___ The data
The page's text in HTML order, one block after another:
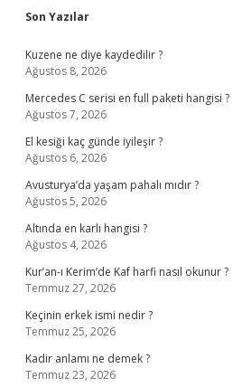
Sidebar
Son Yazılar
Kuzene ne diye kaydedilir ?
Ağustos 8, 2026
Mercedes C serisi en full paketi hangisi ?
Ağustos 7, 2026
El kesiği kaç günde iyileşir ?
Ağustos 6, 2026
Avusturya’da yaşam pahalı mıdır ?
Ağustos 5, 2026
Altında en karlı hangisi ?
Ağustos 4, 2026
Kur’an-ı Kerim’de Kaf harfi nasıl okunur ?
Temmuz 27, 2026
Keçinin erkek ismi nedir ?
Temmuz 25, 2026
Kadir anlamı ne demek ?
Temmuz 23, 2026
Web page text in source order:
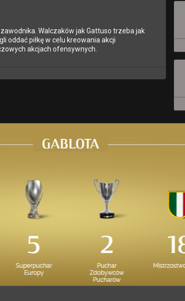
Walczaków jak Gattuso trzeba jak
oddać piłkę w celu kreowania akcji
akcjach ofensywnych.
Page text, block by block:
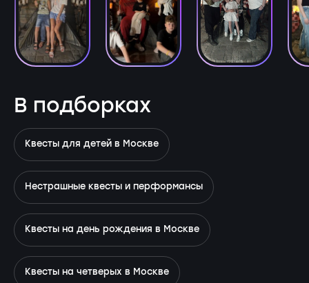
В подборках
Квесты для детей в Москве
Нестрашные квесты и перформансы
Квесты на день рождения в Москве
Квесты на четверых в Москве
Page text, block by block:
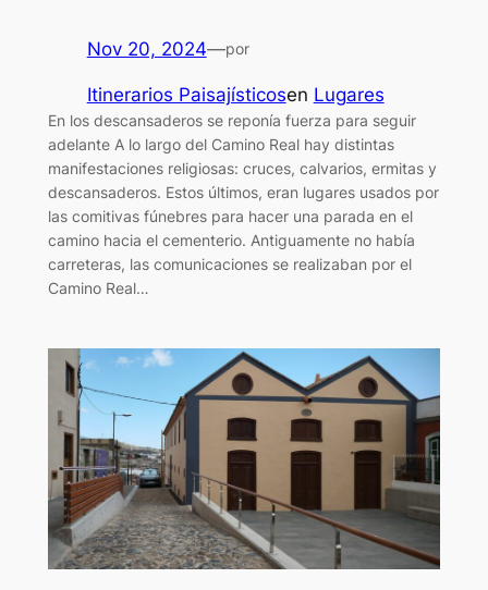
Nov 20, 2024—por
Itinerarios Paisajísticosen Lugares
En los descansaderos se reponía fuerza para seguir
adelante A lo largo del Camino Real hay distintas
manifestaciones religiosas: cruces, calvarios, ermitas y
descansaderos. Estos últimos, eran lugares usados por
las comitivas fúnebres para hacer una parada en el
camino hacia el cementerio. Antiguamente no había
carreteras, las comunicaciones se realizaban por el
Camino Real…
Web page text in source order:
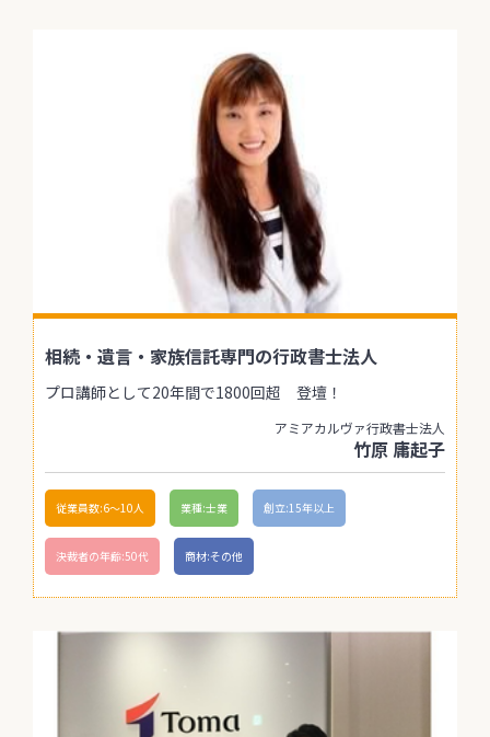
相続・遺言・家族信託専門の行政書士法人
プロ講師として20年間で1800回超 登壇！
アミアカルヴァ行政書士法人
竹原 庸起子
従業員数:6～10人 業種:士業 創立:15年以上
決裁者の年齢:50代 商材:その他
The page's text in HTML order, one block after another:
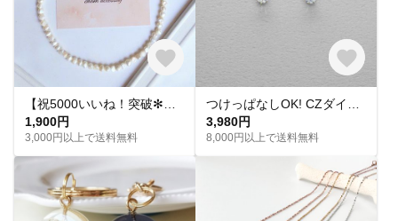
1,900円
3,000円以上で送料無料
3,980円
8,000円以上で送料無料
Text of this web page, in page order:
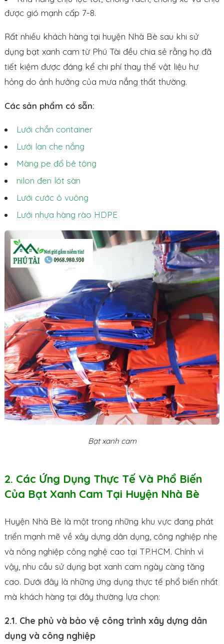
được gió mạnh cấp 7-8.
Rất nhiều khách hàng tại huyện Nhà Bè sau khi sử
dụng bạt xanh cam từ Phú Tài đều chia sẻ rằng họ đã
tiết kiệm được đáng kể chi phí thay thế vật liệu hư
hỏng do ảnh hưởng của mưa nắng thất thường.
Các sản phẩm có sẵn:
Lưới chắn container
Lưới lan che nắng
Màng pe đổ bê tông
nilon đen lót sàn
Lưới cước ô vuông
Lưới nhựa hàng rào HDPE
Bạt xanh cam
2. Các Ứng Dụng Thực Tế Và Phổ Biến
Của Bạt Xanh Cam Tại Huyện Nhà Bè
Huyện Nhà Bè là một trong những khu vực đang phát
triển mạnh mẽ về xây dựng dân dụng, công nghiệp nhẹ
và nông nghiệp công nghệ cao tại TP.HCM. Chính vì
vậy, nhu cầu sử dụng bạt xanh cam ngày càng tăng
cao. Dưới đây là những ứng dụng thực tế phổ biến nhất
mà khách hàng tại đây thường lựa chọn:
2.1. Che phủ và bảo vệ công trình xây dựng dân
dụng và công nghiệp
______
### Instructions for the task:
In your copy, please omit the pictures and print every line of the records exactly.

### Completed exercise:
The page's text in HTML order, one block after another:
Sidebar
Son Yazılar
Kuzene ne diye kaydedilir ?
Ağustos 8, 2026
Mercedes C serisi en full paketi hangisi ?
Ağustos 7, 2026
El kesiği kaç günde iyileşir ?
Ağustos 6, 2026
Avusturya’da yaşam pahalı mıdır ?
Ağustos 5, 2026
Altında en karlı hangisi ?
Ağustos 4, 2026
Kur’an-ı Kerim’de Kaf harfi nasıl okunur ?
Temmuz 27, 2026
Keçinin erkek ismi nedir ?
Temmuz 25, 2026
Kadir anlamı ne demek ?
Temmuz 23, 2026
Web page text in source order:
Walczaków jak Gattuso trzeba jak
oddać piłkę w celu kreowania akcji
akcjach ofensywnych.
Page text, block by block:
В подборках
Квесты для детей в Москве
Нестрашные квесты и перформансы
Квесты на день рождения в Москве
Квесты на четверых в Москве
Page text, block by block:
Nov 20, 2024—por
Itinerarios Paisajísticosen Lugares
En los descansaderos se reponía fuerza para seguir
adelante A lo largo del Camino Real hay distintas
manifestaciones religiosas: cruces, calvarios, ermitas y
descansaderos. Estos últimos, eran lugares usados por
las comitivas fúnebres para hacer una parada en el
camino hacia el cementerio. Antiguamente no había
carreteras, las comunicaciones se realizaban por el
Camino Real…
Web page text in source order:
相続・遺言・家族信託専門の行政書士法人
プロ講師として20年間で1800回超 登壇！
アミアカルヴァ行政書士法人
竹原 庸起子
従業員数:6～10人 業種:士業 創立:15年以上
決裁者の年齢:50代 商材:その他
The page's text in HTML order, one block after another:
1,900円
3,000円以上で送料無料
3,980円
8,000円以上で送料無料
Text of this web page, in page order:
được gió mạnh cấp 7-8.
Rất nhiều khách hàng tại huyện Nhà Bè sau khi sử
dụng bạt xanh cam từ Phú Tài đều chia sẻ rằng họ đã
tiết kiệm được đáng kể chi phí thay thế vật liệu hư
hỏng do ảnh hưởng của mưa nắng thất thường.
Các sản phẩm có sẵn:
Lưới chắn container
Lưới lan che nắng
Màng pe đổ bê tông
nilon đen lót sàn
Lưới cước ô vuông
Lưới nhựa hàng rào HDPE
Bạt xanh cam
2. Các Ứng Dụng Thực Tế Và Phổ Biến
Của Bạt Xanh Cam Tại Huyện Nhà Bè
Huyện Nhà Bè là một trong những khu vực đang phát
triển mạnh mẽ về xây dựng dân dụng, công nghiệp nhẹ
và nông nghiệp công nghệ cao tại TP.HCM. Chính vì
vậy, nhu cầu sử dụng bạt xanh cam ngày càng tăng
cao. Dưới đây là những ứng dụng thực tế phổ biến nhất
mà khách hàng tại đây thường lựa chọn:
2.1. Che phủ và bảo vệ công trình xây dựng dân
dụng và công nghiệp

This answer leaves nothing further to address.